Please repeat the entries exactly as they appear and omit any images.

↓

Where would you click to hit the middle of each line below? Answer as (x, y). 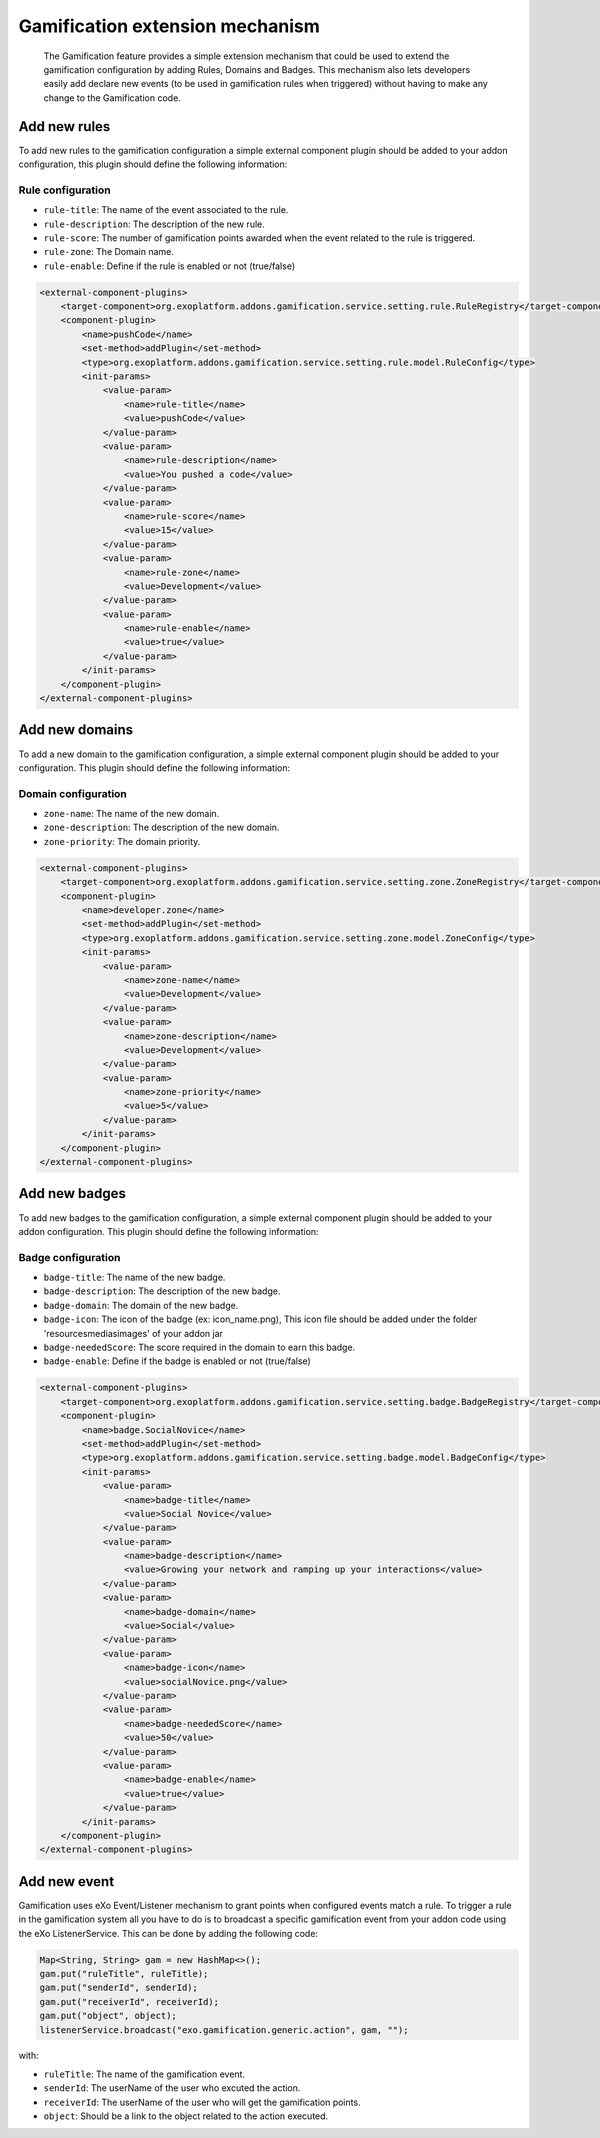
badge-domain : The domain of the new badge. (141, 1305)
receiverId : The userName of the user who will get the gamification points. (202, 2102)
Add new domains (76, 730)
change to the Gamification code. (112, 97)
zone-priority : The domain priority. (122, 841)
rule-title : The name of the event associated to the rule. (166, 210)
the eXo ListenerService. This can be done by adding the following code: (168, 1933)
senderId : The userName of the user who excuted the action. (172, 2088)
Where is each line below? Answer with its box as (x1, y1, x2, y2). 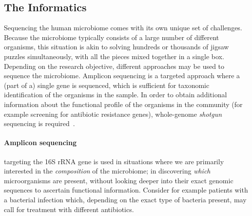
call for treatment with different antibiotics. (4, 204, 134, 214)
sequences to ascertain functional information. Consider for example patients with (4, 185, 248, 195)
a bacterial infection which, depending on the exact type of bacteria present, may (4, 194, 247, 204)
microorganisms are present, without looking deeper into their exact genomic (4, 175, 233, 185)
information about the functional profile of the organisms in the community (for (4, 99, 243, 109)
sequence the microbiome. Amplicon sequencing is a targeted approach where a (4, 70, 240, 81)
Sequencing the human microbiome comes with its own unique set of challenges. (4, 22, 242, 33)
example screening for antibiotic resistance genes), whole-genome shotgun (4, 108, 222, 119)
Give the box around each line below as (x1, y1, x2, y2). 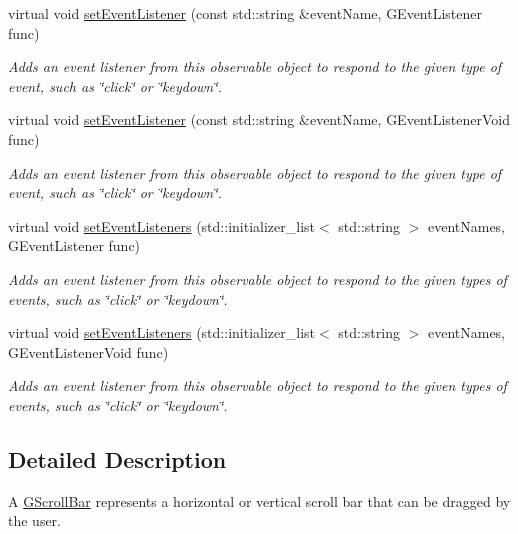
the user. (8, 510, 62, 531)
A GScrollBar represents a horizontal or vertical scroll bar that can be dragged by (8, 490, 511, 511)
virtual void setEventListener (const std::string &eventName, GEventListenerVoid (8, 109, 511, 130)
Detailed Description (8, 443, 227, 474)

↑

### Task result
Where would you click to hit the middle of each line below? Answer as (x, y). 
badge-domain : The domain of the new badge. (141, 1305)
receiverId : The userName of the user who will get the gamification points. (202, 2102)
Add new domains (76, 730)
change to the Gamification code. (112, 97)
zone-priority : The domain priority. (122, 841)
rule-title : The name of the event associated to the rule. (166, 210)
the eXo ListenerService. This can be done by adding the following code: (168, 1933)
senderId : The userName of the user who excuted the action. (172, 2088)
Where is each line below? Answer with its box as (x1, y1, x2, y2). 
call for treatment with different antibiotics. (4, 204, 134, 214)
sequences to ascertain functional information. Consider for example patients with (4, 185, 248, 195)
a bacterial infection which, depending on the exact type of bacteria present, may (4, 194, 247, 204)
microorganisms are present, without looking deeper into their exact genomic (4, 175, 233, 185)
information about the functional profile of the organisms in the community (for (4, 99, 243, 109)
sequence the microbiome. Amplicon sequencing is a targeted approach where a (4, 70, 240, 81)
Sequencing the human microbiome comes with its own unique set of challenges. (4, 22, 242, 33)
example screening for antibiotic resistance genes), whole-genome shotgun (4, 108, 222, 119)
Give the box around each line below as (x1, y1, x2, y2). 
the user. (8, 510, 62, 531)
A GScrollBar represents a horizontal or vertical scroll bar that can be dragged by (8, 490, 511, 511)
virtual void setEventListener (const std::string &eventName, GEventListenerVoid (8, 109, 511, 130)
Detailed Description (8, 443, 227, 474)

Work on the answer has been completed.